──────── Data to use
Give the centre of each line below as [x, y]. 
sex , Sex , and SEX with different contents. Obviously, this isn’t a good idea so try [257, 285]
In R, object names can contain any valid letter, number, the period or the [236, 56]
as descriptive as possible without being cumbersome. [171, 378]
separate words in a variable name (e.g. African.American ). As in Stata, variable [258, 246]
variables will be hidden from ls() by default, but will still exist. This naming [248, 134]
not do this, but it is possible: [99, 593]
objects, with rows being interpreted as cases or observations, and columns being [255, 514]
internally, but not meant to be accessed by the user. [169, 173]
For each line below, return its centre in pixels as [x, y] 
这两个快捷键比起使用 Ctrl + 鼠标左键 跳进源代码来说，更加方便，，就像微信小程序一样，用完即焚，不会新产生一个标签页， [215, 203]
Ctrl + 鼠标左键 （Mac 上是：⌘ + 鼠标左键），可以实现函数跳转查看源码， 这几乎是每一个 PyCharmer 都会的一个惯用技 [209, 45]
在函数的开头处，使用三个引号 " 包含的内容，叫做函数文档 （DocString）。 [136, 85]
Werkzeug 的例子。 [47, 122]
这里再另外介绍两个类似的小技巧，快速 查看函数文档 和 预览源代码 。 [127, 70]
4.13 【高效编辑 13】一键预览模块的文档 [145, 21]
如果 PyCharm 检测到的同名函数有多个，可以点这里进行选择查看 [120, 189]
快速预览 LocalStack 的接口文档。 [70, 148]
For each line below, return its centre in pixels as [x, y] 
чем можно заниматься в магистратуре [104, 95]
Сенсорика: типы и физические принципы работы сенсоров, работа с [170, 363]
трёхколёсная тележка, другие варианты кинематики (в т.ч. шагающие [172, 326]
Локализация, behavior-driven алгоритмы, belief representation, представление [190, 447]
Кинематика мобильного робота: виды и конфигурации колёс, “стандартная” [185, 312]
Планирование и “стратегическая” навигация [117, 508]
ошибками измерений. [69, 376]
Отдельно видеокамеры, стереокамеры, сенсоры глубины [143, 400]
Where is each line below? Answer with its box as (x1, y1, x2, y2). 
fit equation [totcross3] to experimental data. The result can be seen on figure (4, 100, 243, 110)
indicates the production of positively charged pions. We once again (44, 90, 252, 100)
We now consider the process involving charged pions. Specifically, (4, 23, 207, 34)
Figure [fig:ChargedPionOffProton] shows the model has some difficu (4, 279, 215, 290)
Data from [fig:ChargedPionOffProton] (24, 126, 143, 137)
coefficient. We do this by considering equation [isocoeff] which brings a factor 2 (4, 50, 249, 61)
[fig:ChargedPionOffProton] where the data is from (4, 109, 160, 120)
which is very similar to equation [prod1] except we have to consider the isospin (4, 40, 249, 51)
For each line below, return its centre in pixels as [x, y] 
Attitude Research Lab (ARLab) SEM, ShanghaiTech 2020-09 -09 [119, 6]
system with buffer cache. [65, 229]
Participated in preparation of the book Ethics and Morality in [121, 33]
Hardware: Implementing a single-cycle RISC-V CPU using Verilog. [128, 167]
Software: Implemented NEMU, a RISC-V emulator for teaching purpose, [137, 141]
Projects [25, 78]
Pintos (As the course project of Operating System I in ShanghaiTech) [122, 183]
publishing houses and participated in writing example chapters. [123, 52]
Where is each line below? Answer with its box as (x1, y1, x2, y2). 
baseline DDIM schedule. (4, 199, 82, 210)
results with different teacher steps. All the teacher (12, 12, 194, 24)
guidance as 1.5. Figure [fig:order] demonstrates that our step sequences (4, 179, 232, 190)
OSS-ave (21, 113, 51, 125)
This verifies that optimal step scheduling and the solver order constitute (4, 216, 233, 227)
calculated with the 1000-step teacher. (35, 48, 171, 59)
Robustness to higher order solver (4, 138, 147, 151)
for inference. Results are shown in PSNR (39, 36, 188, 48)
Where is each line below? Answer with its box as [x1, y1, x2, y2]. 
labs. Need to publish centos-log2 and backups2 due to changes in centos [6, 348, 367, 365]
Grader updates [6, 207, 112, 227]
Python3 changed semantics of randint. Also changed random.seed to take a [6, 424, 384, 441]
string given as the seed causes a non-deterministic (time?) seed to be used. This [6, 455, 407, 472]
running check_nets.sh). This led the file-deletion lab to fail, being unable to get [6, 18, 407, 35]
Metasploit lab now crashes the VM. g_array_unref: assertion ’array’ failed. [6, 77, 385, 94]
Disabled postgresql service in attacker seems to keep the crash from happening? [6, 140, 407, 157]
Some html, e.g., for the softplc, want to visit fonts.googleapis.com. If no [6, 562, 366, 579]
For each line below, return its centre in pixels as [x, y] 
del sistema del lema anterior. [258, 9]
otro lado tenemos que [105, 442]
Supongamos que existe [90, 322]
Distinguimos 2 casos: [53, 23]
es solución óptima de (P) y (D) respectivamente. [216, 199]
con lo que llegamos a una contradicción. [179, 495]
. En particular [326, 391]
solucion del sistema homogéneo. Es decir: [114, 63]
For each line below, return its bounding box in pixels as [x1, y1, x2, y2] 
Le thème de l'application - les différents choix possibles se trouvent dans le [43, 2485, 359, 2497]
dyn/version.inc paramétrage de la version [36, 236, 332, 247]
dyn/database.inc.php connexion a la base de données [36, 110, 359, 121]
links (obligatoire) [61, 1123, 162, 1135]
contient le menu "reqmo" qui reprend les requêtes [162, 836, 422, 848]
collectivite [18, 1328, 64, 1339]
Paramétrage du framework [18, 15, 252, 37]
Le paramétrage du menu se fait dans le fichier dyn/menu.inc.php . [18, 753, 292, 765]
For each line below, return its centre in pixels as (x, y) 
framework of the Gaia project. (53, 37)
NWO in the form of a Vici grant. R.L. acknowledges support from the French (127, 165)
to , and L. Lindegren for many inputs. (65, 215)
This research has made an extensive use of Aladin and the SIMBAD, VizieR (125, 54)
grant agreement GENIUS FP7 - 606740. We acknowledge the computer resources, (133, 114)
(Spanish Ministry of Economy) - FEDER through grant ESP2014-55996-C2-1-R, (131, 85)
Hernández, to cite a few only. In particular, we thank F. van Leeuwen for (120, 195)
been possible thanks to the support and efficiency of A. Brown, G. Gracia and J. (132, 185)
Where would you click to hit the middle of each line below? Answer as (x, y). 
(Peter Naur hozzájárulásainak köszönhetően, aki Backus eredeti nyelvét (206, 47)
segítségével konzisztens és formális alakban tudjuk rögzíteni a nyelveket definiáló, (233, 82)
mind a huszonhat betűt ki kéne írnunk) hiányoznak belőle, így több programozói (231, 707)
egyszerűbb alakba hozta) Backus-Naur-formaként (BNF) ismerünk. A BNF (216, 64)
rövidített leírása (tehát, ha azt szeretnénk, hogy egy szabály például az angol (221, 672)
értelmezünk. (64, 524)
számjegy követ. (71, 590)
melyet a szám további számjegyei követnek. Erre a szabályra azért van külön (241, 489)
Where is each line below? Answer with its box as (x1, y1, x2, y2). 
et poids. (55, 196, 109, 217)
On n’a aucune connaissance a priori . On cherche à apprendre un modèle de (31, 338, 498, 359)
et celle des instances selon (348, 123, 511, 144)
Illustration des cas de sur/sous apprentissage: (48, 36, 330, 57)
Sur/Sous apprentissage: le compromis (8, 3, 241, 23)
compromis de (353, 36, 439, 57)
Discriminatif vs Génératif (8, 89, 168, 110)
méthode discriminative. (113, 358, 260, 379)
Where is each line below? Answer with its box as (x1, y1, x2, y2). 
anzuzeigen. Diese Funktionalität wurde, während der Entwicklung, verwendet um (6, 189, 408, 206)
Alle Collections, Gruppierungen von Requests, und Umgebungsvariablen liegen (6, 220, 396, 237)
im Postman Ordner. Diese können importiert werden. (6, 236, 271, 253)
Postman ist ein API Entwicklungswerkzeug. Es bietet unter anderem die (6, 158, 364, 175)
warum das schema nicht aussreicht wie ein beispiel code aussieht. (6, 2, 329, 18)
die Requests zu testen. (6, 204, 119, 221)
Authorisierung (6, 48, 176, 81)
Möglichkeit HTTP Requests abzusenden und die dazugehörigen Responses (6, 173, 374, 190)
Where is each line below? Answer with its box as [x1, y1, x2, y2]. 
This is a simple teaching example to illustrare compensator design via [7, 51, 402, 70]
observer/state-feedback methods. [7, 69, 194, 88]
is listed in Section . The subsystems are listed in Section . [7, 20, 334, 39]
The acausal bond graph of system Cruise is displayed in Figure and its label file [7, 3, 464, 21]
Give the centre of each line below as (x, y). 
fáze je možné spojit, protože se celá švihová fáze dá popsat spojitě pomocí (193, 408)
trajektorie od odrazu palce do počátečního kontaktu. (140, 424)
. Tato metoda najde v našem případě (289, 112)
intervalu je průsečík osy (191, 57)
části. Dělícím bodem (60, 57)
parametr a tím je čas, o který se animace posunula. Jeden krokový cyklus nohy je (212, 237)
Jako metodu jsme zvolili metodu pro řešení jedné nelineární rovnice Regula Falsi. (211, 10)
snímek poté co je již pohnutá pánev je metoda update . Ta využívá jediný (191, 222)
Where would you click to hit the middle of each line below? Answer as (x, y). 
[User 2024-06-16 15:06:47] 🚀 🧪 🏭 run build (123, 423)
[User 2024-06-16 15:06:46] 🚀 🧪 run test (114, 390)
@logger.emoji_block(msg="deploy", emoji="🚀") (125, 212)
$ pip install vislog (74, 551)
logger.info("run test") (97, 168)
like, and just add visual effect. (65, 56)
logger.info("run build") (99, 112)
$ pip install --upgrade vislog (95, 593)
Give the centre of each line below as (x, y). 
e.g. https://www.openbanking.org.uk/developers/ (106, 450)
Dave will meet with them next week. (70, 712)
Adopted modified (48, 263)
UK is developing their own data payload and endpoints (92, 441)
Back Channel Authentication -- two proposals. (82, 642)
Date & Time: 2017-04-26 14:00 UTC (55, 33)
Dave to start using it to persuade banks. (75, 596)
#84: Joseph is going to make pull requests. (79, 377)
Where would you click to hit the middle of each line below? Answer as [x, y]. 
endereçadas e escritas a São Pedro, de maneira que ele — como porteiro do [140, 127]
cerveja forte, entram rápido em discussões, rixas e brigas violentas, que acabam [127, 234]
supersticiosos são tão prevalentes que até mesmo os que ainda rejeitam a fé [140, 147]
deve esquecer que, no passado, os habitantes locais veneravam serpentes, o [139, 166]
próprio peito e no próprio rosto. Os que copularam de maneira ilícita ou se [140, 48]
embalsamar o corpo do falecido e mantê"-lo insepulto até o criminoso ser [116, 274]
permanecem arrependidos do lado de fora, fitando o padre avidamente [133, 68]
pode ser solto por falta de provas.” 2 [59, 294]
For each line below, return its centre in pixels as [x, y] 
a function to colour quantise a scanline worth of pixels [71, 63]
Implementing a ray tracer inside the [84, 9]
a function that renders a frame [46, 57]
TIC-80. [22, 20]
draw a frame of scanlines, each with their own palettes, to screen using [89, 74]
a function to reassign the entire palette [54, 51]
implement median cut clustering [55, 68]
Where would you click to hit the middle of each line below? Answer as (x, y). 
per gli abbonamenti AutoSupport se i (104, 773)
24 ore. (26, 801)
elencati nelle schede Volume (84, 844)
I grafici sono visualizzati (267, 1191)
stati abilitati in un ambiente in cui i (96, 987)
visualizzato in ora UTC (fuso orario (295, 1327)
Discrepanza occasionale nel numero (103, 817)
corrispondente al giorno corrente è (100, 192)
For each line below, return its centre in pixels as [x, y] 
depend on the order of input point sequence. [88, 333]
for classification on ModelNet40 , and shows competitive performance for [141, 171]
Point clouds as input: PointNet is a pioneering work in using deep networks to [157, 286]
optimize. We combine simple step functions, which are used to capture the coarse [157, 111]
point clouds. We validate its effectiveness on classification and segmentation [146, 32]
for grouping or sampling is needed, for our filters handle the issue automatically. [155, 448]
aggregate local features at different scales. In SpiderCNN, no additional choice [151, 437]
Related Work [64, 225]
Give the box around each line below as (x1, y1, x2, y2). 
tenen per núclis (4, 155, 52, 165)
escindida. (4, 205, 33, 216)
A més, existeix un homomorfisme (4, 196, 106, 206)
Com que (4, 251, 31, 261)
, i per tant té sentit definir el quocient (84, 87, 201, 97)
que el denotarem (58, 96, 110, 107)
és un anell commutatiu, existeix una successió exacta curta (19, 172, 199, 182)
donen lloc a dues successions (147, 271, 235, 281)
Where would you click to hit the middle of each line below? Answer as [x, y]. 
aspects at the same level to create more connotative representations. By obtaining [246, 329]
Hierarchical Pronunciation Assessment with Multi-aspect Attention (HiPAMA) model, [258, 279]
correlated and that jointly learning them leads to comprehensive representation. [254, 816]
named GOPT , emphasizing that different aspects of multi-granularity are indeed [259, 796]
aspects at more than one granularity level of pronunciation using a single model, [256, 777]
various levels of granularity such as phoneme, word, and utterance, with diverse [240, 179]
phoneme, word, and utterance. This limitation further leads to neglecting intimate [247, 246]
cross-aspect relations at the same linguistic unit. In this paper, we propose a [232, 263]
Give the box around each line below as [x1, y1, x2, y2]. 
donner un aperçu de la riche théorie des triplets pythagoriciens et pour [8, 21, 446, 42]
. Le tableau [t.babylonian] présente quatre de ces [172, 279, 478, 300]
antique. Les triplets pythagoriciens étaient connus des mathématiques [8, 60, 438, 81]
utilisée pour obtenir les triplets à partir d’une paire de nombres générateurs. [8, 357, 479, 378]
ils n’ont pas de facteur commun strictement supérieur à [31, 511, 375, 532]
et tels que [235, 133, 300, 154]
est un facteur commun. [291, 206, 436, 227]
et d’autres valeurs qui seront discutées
────────────────
• **What you will do**
Within the material, find all lines that hold the word "shows" and show them.

• **Answer to the exercise**
Figure [fig:ChargedPionOffProton] shows the model has some difficu (4, 279, 215, 290)
for classification on ModelNet40 , and shows competitive performance for [141, 171]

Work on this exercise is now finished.